I really need to share this with all of you.  Last night, I was in the grocery store, and I was NOT happy about it.  It was late, and I had been ready for bed when I realized that there was not enough milk for morning.  Plus, I wanted nothing more than to go upstairs and watch Game 7 of the Stanley Cup Finals.  But I’m a mum, and so I did what I had to do, which was getting dressed and driving to the store.

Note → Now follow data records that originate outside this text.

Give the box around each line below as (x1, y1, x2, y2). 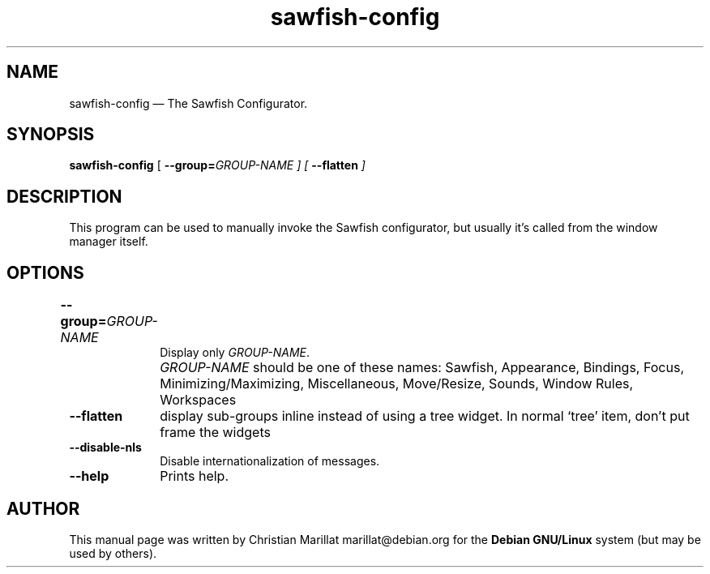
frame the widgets (160, 424, 271, 441)
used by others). (69, 546, 157, 560)
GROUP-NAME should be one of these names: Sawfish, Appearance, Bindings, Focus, (160, 359, 685, 376)
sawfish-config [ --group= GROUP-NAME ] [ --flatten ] (69, 158, 366, 173)
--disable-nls (69, 440, 142, 455)
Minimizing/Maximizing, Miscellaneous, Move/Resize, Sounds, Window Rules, (160, 375, 634, 392)
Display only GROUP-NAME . (160, 345, 310, 360)
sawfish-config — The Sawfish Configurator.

The Bruins scored a goal on my way to the store, so my mood had improved somewhat, but yeah, i was still quite cranky.  I was going through the self scan checkout when a gentleman went into the next checkout and I heard the cashier ask “How are you tonight?”  Her question was typical, his response,  was not only untypical, it rocked me to my very core.  “I’m excellent!” he replied.  “And why not, because the alternative isn’t worth it!”

The alternative isn’t worth it…..being unexcellent, being in a bad mood, being miserable and unhappy.  It…just…isn’t….worth….it.  Talk about a wake up call, and a swift boot in the pants all at once.  Why was I wasting my time being cranky and miserable because I had to get milk.  There was no point.  I had the money to buy the milk, I had a car to go GET the milk, there was a place to go get the milk, and it was opened.  Why be cranky about it?

So thank you to the super nice man who gave me the epiphany in the grocery store and reminding me that even if I do talk the talk, I have to walk the walk, too.